_Work instruction_:
Report the number of lines of the listing below containing the string "fases", with nothing added.
* * * *
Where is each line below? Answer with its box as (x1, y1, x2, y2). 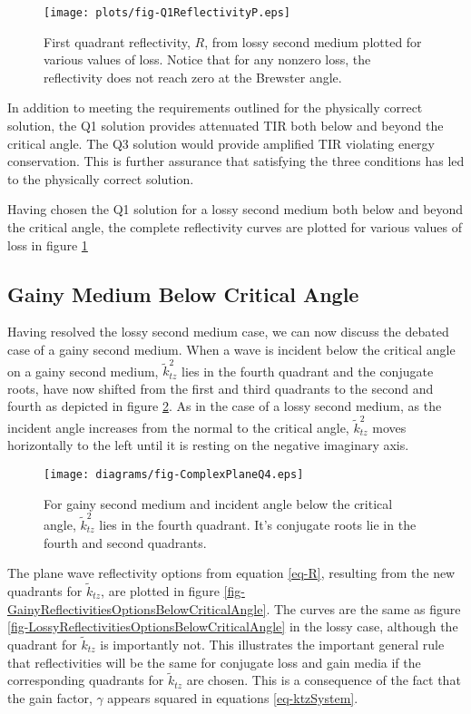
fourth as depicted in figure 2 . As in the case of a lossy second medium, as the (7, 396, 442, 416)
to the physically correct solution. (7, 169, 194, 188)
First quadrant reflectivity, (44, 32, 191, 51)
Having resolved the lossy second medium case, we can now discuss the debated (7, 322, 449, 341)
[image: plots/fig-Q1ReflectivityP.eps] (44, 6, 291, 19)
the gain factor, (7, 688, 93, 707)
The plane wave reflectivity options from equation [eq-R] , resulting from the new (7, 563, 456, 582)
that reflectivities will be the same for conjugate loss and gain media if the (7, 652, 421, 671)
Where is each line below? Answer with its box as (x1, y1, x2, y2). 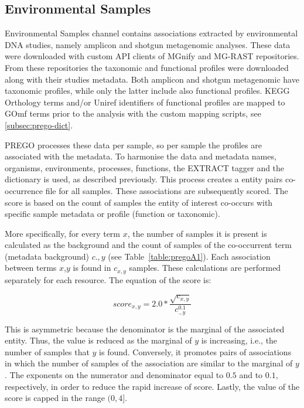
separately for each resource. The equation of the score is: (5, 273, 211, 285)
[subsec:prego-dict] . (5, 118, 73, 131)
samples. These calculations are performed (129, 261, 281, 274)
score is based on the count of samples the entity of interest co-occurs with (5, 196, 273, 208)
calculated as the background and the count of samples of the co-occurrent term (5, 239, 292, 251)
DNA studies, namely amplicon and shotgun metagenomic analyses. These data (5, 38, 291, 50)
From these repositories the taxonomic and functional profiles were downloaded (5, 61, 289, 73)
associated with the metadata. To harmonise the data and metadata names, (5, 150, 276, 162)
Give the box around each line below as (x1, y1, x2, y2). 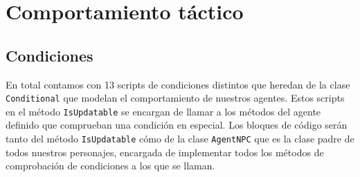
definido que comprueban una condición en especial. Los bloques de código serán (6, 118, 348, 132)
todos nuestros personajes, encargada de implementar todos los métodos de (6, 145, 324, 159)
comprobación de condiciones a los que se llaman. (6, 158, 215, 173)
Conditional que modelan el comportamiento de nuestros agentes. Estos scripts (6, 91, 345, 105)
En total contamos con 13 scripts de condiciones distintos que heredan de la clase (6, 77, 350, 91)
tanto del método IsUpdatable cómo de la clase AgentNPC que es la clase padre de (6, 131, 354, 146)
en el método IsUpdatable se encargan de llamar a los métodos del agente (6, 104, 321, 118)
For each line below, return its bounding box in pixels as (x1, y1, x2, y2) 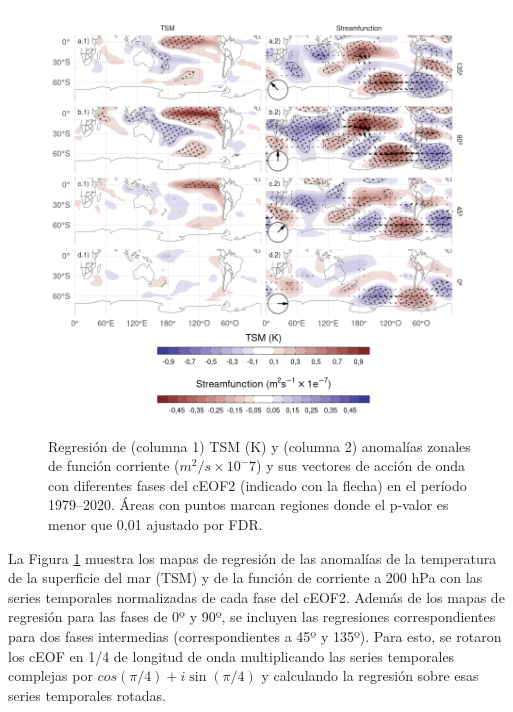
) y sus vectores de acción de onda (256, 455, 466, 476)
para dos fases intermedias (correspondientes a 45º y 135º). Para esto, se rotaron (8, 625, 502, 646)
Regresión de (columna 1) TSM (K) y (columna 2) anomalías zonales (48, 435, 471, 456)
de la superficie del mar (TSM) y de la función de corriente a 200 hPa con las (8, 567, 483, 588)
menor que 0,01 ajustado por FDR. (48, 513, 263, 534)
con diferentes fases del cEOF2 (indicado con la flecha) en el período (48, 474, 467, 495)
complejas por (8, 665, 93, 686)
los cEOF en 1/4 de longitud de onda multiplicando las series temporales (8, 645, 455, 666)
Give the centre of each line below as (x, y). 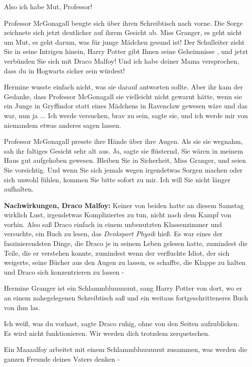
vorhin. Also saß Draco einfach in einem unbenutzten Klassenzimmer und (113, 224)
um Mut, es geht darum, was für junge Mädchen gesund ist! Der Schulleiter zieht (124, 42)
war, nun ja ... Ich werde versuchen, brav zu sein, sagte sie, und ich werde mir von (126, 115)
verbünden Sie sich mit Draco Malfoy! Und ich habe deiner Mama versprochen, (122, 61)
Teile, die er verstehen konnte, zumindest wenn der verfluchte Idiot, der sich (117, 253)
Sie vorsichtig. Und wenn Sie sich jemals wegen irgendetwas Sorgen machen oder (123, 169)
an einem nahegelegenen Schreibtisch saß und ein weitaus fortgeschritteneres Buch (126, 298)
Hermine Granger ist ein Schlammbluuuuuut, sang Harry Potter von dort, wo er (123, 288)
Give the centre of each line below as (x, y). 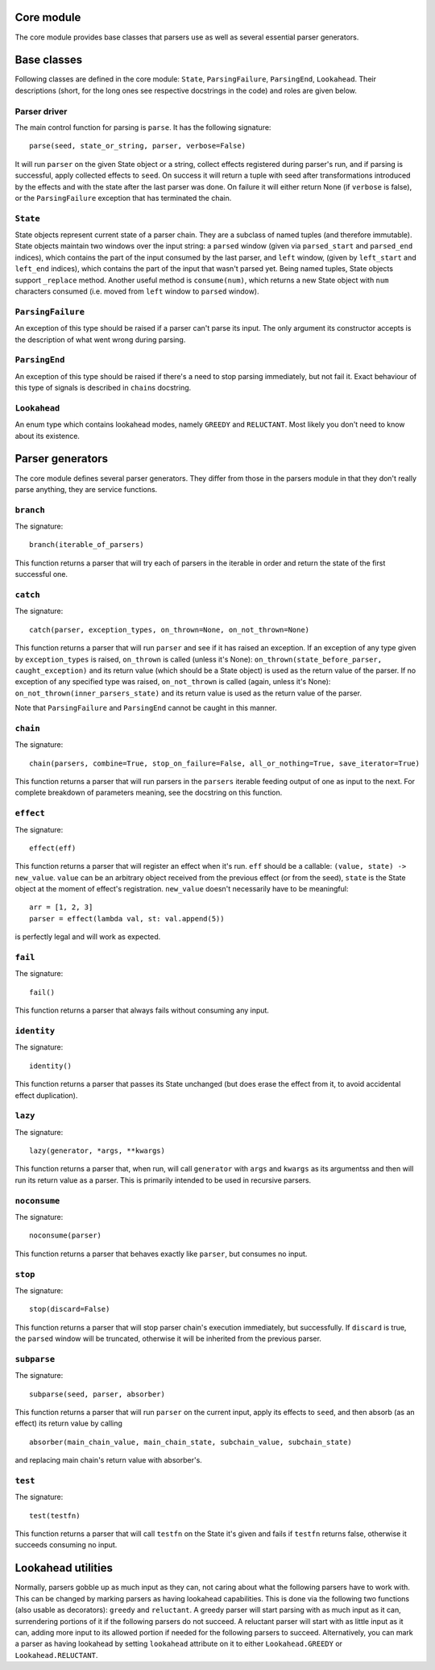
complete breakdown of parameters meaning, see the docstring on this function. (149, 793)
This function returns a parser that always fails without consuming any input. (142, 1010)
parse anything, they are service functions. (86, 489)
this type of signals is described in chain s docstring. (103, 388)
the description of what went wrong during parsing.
* * * *
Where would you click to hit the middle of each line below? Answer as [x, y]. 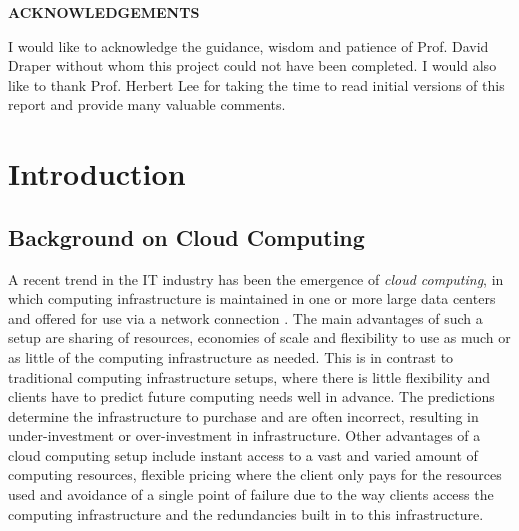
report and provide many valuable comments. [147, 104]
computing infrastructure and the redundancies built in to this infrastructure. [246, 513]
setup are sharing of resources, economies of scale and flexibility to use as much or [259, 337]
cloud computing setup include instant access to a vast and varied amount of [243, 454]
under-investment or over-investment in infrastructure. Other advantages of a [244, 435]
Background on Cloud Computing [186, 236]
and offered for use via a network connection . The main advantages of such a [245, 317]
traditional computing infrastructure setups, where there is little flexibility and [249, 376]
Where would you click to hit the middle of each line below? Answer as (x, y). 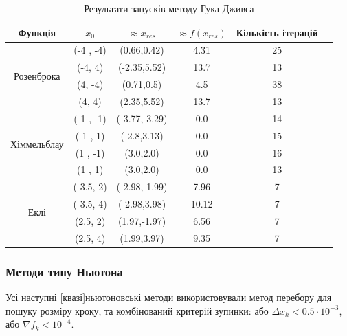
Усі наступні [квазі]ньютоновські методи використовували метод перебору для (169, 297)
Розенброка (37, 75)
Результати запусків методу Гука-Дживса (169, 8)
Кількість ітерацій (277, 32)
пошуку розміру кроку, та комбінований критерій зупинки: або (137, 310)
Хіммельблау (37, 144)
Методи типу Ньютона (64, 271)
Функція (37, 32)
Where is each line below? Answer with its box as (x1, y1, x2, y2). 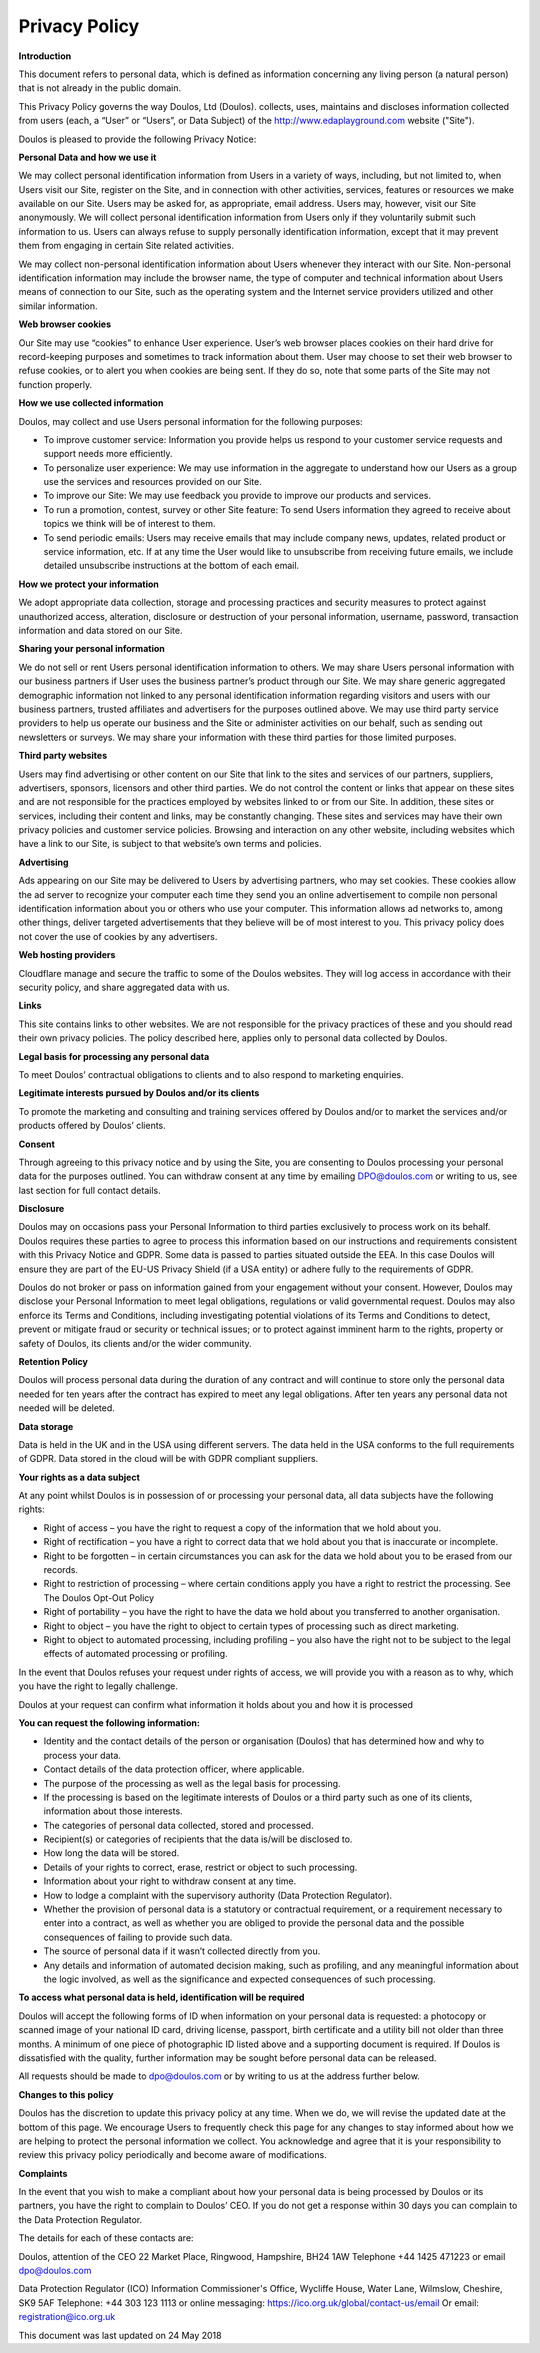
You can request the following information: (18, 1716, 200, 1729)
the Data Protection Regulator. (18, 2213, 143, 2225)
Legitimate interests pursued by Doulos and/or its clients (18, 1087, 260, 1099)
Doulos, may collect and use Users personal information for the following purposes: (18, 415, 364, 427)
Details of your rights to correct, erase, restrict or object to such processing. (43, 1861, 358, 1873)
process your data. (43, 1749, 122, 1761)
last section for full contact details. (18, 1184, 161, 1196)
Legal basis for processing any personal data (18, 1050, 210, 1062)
* * * *
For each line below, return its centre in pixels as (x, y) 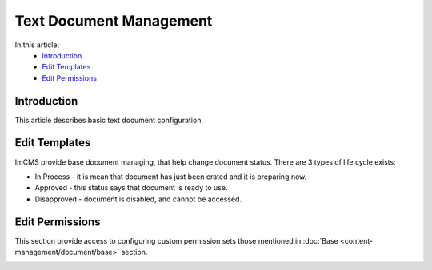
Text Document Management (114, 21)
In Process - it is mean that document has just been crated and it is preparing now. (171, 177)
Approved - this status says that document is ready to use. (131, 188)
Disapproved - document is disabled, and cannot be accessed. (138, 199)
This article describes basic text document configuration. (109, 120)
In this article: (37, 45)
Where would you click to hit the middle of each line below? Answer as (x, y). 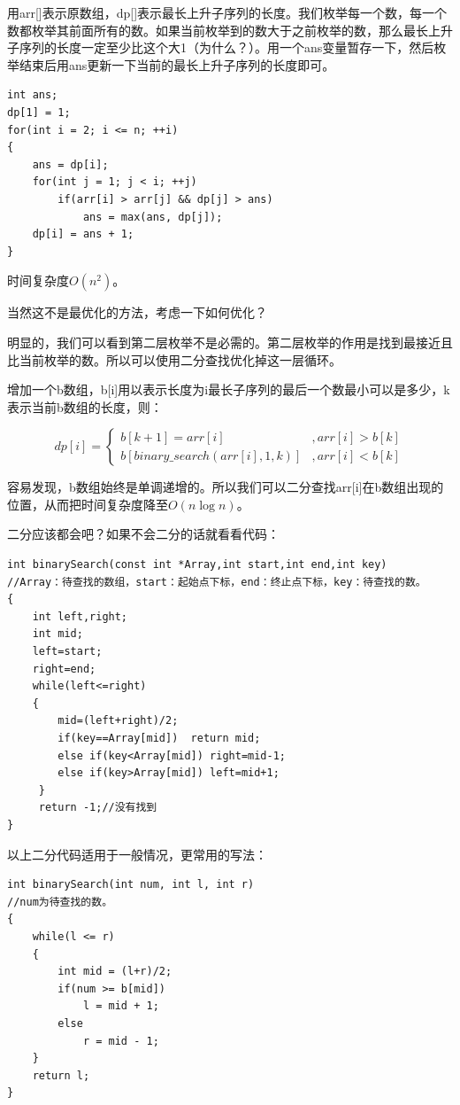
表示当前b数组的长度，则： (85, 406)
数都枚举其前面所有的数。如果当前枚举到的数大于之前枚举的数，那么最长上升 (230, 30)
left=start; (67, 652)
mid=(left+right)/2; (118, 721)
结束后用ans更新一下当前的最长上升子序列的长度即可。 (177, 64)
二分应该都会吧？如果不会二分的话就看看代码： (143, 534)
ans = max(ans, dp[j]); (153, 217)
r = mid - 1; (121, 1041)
* * * *
_Expected answer_:
2